'''

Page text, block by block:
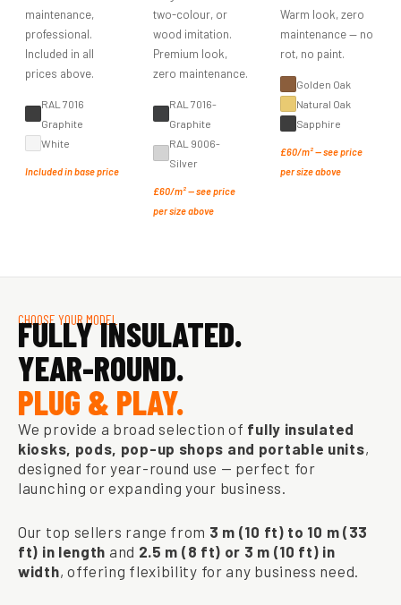
maintenance,
professional.
Included in all
prices above.
RAL 7016
Graphite
White
Included in base price
two-colour, or
wood imitation.
Premium look,
zero maintenance.
RAL 7016-
Graphite
RAL 9006-
Silver
£60/m² — see price
per size above
Warm look, zero
maintenance — no
rot, no paint.
Golden Oak
Natural Oak
Sapphire
£60/m² — see price
per size above
CHOOSE YOUR MODEL
FULLY INSULATED.
YEAR-ROUND.
PLUG & PLAY.
We provide a broad selection of fully insulated
kiosks, pods, pop-up shops and portable units,
designed for year-round use — perfect for
launching or expanding your business.
Our top sellers range from 3 m (10 ft) to 10 m (33
ft) in length and 2.5 m (8 ft) or 3 m (10 ft) in
width, offering flexibility for any business need.

'''

**PROBLEM**
The required result is an exact repeat of the records above from the line containing "Our top sellers" to their final line.

**EXERCISE OUTPUT**
Our top sellers range from 3 m (10 ft) to 10 m (33
ft) in length and 2.5 m (8 ft) or 3 m (10 ft) in
width, offering flexibility for any business need.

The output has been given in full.